What you should do> Lines in the following data that contain the string "Measurement" are to be counted. Report only their number.

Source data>
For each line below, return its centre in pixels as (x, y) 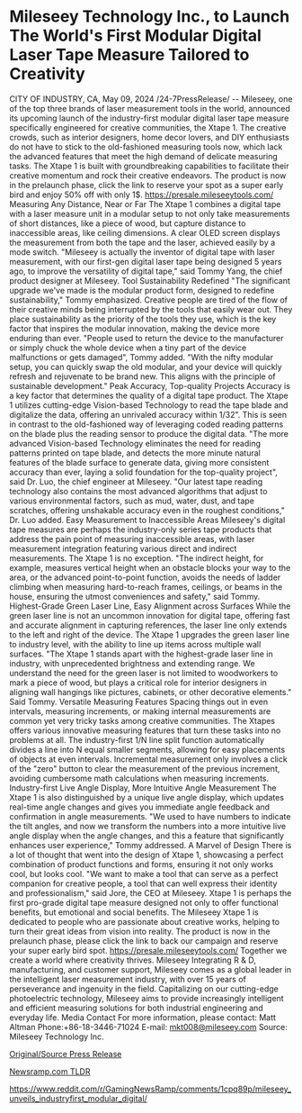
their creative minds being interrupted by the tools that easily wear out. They (151, 309)
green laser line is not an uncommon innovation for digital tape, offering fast (150, 615)
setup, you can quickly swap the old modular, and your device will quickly (146, 366)
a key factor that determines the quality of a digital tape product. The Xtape (149, 395)
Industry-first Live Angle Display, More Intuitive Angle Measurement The (143, 787)
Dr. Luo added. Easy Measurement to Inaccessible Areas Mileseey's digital (147, 520)
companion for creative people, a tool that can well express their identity (143, 883)
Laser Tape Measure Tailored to (129, 55)
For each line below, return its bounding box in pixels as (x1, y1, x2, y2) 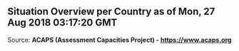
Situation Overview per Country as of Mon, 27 (7, 6, 215, 18)
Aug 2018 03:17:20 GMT (7, 17, 118, 29)
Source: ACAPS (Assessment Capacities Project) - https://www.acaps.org (7, 35, 232, 44)
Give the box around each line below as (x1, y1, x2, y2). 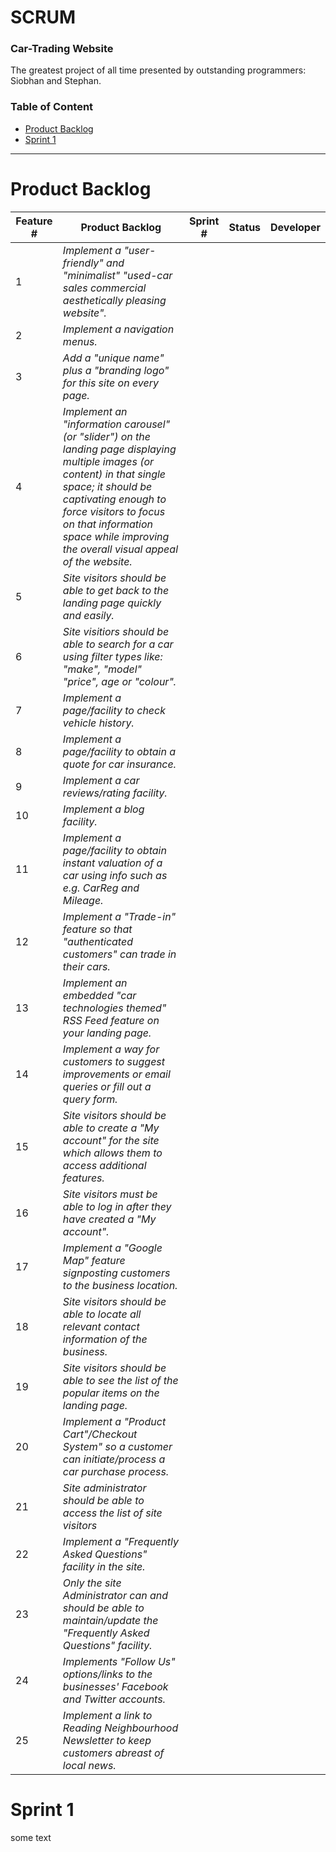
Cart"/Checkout (62, 1427, 138, 1441)
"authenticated (62, 934, 133, 948)
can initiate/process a (62, 1452, 166, 1466)
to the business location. (62, 1278, 178, 1292)
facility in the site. (62, 1559, 146, 1573)
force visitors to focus (62, 504, 166, 518)
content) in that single (62, 467, 167, 481)
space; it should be (62, 479, 153, 493)
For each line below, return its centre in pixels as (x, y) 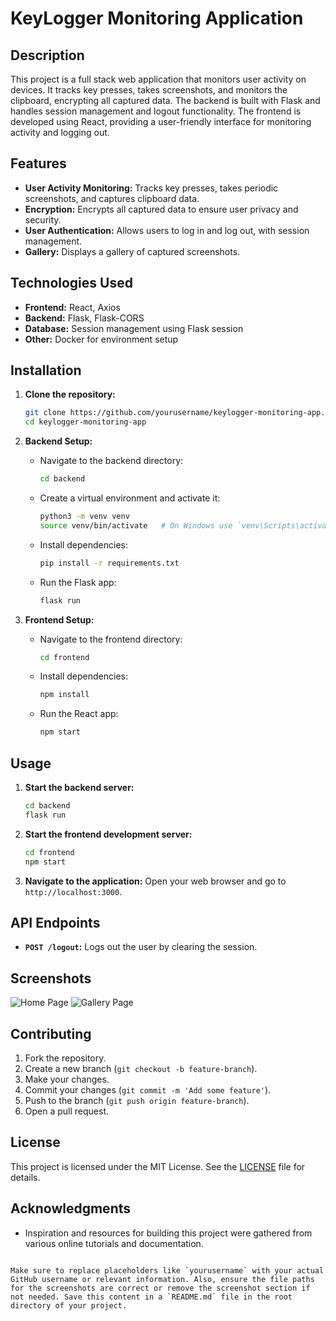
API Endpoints (55, 922)
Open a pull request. (67, 1111)
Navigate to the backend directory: (111, 461)
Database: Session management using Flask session (134, 328)
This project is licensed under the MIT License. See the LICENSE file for (158, 1166)
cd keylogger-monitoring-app (85, 422)
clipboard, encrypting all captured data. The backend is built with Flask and (165, 100)
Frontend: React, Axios (72, 307)
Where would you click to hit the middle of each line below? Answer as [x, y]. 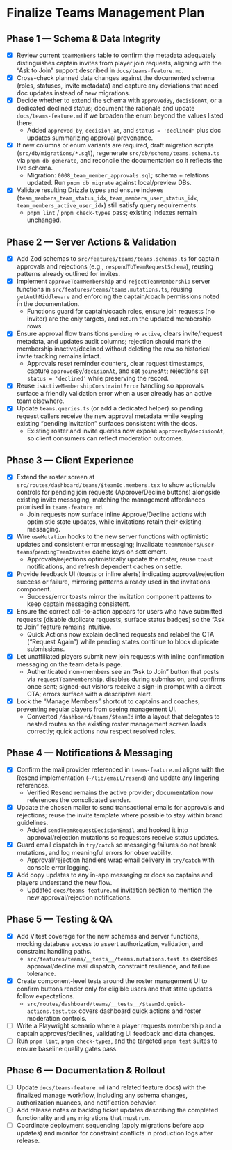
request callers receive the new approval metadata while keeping [110, 416]
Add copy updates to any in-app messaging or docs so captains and [115, 875]
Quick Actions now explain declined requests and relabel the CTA [121, 634]
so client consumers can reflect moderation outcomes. [105, 438]
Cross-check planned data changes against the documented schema [115, 78]
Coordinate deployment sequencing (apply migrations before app [110, 1125]
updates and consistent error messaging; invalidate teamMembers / [109, 545]
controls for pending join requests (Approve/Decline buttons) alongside [118, 493]

The completed task> 2